TASK DIRECTIONS => Gather up every line from the entries below that uses the word "generated".

[Records drawn from a dataset]
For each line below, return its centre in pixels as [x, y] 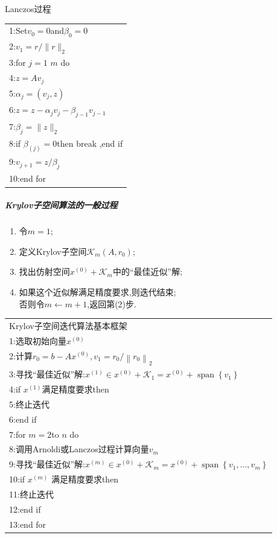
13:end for [28, 524]
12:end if [25, 509]
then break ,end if [90, 143]
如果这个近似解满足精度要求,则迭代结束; [97, 291]
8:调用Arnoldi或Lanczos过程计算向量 [79, 449]
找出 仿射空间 [44, 271]
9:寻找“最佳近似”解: [47, 464]
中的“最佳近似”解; [148, 271]
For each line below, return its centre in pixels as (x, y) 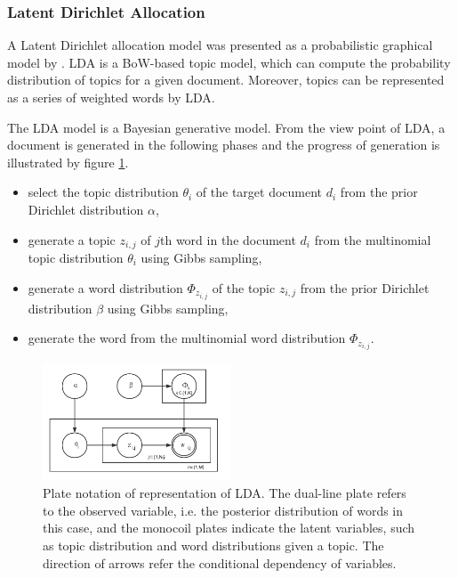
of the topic (244, 287)
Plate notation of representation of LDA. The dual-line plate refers (225, 493)
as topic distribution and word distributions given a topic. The (213, 545)
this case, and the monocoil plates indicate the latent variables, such (229, 528)
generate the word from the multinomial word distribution (187, 338)
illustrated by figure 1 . (68, 162)
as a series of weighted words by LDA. (111, 97)
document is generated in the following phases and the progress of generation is (224, 145)
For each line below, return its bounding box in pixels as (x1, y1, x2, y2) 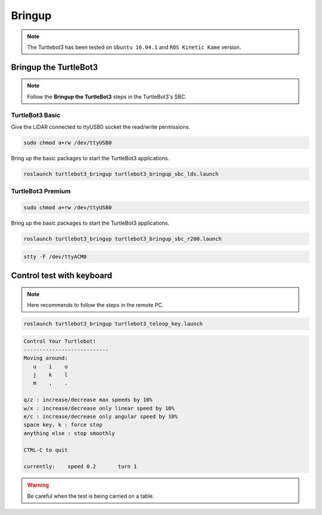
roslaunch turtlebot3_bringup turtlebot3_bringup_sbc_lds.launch (23, 170, 219, 177)
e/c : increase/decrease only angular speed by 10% (23, 413, 178, 420)
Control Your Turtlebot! (23, 338, 97, 345)
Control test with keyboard (11, 270, 113, 280)
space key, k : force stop (23, 421, 103, 429)
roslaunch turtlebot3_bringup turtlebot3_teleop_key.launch (23, 320, 203, 327)
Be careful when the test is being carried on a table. (27, 492, 154, 500)
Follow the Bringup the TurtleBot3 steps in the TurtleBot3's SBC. (27, 93, 187, 100)
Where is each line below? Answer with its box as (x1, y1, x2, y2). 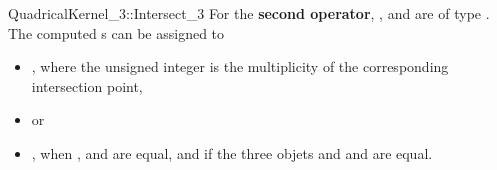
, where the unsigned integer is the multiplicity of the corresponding (31, 56, 449, 77)
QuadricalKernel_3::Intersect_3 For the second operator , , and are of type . (8, 3, 490, 23)
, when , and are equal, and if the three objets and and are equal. (31, 142, 433, 163)
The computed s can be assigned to (8, 22, 225, 43)
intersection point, (31, 75, 143, 96)
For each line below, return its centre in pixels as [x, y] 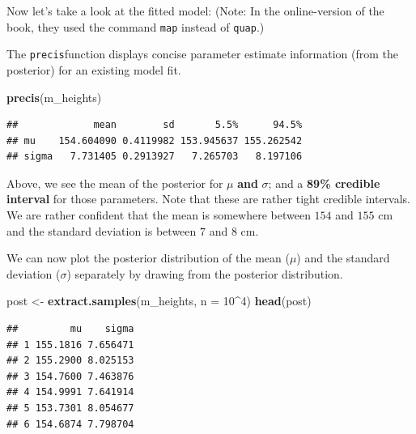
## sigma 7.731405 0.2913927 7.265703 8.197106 [155, 157]
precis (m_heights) [54, 97]
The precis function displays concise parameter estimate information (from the [203, 54]
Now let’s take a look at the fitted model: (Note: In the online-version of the [195, 11]
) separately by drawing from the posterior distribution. [205, 273]
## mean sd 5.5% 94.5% [155, 125]
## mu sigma [70, 329]
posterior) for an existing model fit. [94, 69]
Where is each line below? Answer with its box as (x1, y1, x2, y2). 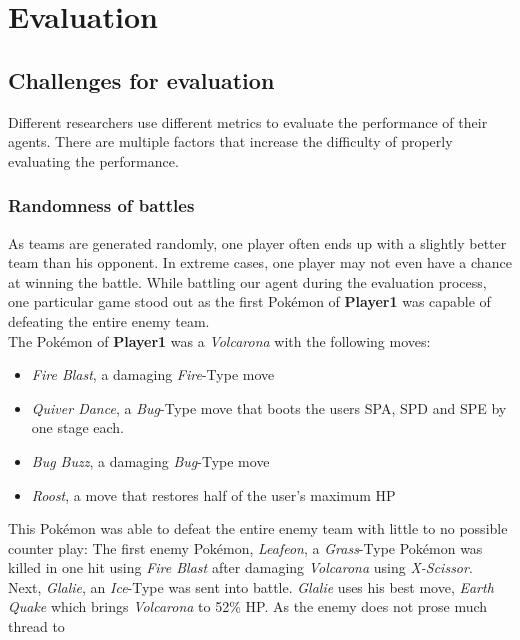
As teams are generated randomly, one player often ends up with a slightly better (8, 232, 507, 253)
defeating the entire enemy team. (8, 310, 210, 331)
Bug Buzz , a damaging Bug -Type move (31, 450, 270, 471)
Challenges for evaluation (8, 64, 275, 95)
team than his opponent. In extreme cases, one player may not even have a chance (8, 252, 512, 273)
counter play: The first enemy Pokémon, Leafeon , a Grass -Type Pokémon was (8, 537, 483, 558)
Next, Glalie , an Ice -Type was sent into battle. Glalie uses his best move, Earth (8, 576, 494, 597)
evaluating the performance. (8, 150, 179, 171)
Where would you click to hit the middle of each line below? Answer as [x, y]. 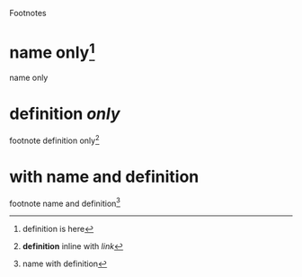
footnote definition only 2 [54, 140]
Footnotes [28, 13]
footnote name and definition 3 [65, 202]
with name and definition [104, 177]
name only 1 [52, 51]
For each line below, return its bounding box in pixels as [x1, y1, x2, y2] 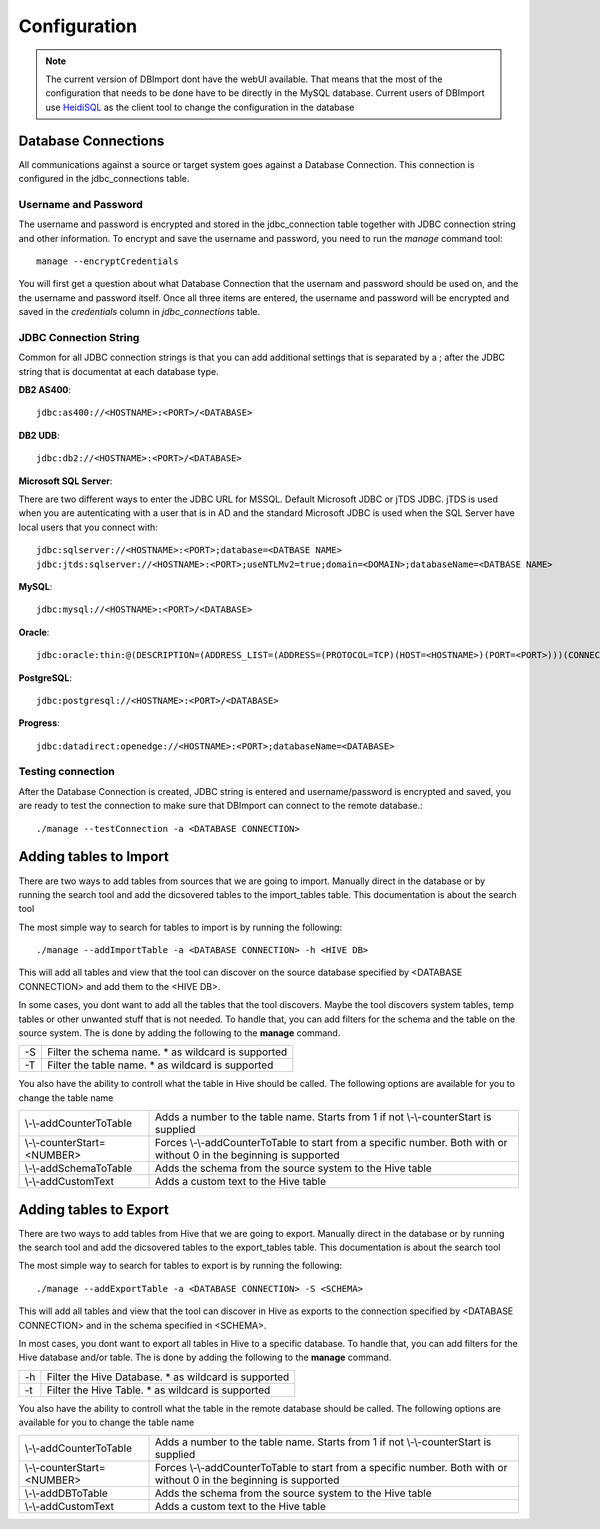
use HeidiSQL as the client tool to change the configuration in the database [45, 101, 355, 113]
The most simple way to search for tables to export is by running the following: [18, 1260, 343, 1272]
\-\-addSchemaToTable [24, 1161, 133, 1175]
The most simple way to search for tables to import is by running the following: [18, 921, 343, 933]
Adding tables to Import [18, 848, 170, 865]
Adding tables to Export [18, 1201, 169, 1218]
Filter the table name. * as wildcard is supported [46, 1058, 274, 1072]
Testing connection [18, 765, 115, 779]
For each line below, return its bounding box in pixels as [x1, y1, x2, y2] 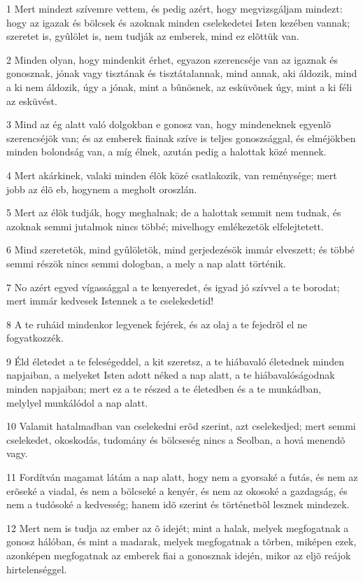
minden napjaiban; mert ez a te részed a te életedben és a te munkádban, [6, 381, 322, 396]
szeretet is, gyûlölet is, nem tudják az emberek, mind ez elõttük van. [6, 29, 299, 43]
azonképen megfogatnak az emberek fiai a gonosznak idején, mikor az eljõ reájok [6, 548, 351, 562]
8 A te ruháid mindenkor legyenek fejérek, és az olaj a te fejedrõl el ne [6, 316, 307, 331]
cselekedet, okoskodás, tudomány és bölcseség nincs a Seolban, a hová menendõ [6, 432, 346, 447]
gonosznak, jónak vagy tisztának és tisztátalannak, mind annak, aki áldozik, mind [6, 66, 357, 80]
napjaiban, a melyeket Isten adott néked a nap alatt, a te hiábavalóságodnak [6, 367, 335, 382]
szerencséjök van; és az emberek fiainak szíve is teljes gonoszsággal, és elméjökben [6, 130, 356, 145]
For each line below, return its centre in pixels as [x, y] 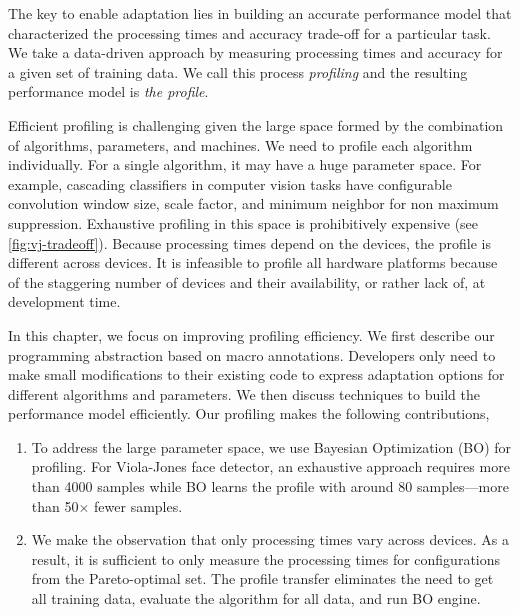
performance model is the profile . [108, 91]
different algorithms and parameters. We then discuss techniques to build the [244, 393]
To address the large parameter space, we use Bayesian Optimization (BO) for [271, 446]
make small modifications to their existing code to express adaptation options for [256, 374]
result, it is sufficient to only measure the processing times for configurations [266, 558]
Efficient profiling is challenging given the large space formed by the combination [256, 124]
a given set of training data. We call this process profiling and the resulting [238, 71]
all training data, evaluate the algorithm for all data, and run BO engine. [256, 598]
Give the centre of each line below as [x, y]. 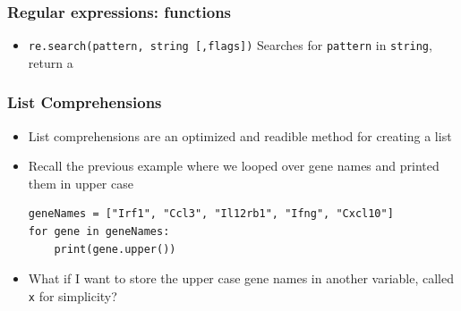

WRITTEN RESPONSE =>
document is generated in the following phases and the progress of generation is (224, 145)
As teams are generated randomly, one player often ends up with a slightly better (8, 232, 507, 253)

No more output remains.